▸ **EXERCISE INSTRUCTIONS**
Reproduce all the records word for word. Omit images.

═════ PROVIDED DATA

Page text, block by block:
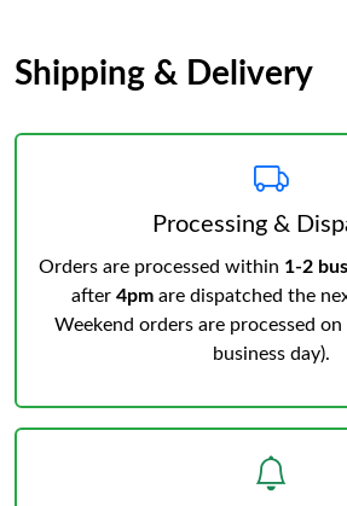
Shipping & Delivery
Processing &
Orders are processed within 1-2
after 4pm are dispatched the
Weekend orders are processed
business day).
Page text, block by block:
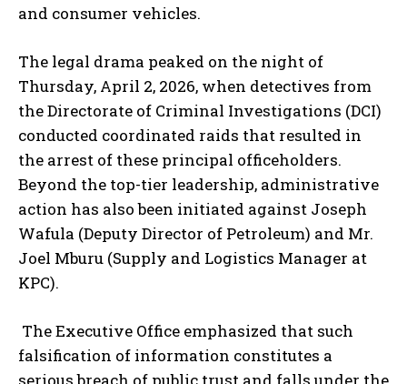
and consumer vehicles.
The legal drama peaked on the night of
Thursday, April 2, 2026, when detectives from
the Directorate of Criminal Investigations (DCI)
conducted coordinated raids that resulted in
the arrest of these principal officeholders.
Beyond the top-tier leadership, administrative
action has also been initiated against Joseph
Wafula (Deputy Director of Petroleum) and Mr.
Joel Mburu (Supply and Logistics Manager at
KPC).
The Executive Office emphasized that such
falsification of information constitutes a
serious breach of public trust and falls under the
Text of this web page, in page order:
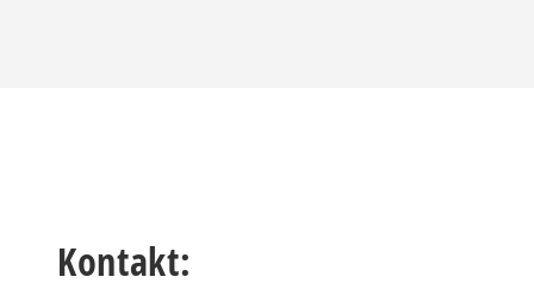
Kontakt:
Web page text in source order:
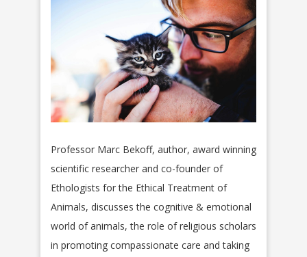
Professor Marc Bekoff, author, award winning
scientific researcher and co-founder of
Ethologists for the Ethical Treatment of
Animals, discusses the cognitive & emotional
world of animals, the role of religious scholars
in promoting compassionate care and taking

══════════

▸ **WRITTEN RESPONSE**
Page text, block by block:
Shipping & Delivery
Processing &
Orders are processed within 1-2
after 4pm are dispatched the
Weekend orders are processed
business day).
Page text, block by block:
and consumer vehicles.
The legal drama peaked on the night of
Thursday, April 2, 2026, when detectives from
the Directorate of Criminal Investigations (DCI)
conducted coordinated raids that resulted in
the arrest of these principal officeholders.
Beyond the top-tier leadership, administrative
action has also been initiated against Joseph
Wafula (Deputy Director of Petroleum) and Mr.
Joel Mburu (Supply and Logistics Manager at
KPC).
The Executive Office emphasized that such
falsification of information constitutes a
serious breach of public trust and falls under the
Text of this web page, in page order:
Kontakt:
Web page text in source order:
Professor Marc Bekoff, author, award winning
scientific researcher and co-founder of
Ethologists for the Ethical Treatment of
Animals, discusses the cognitive & emotional
world of animals, the role of religious scholars
in promoting compassionate care and taking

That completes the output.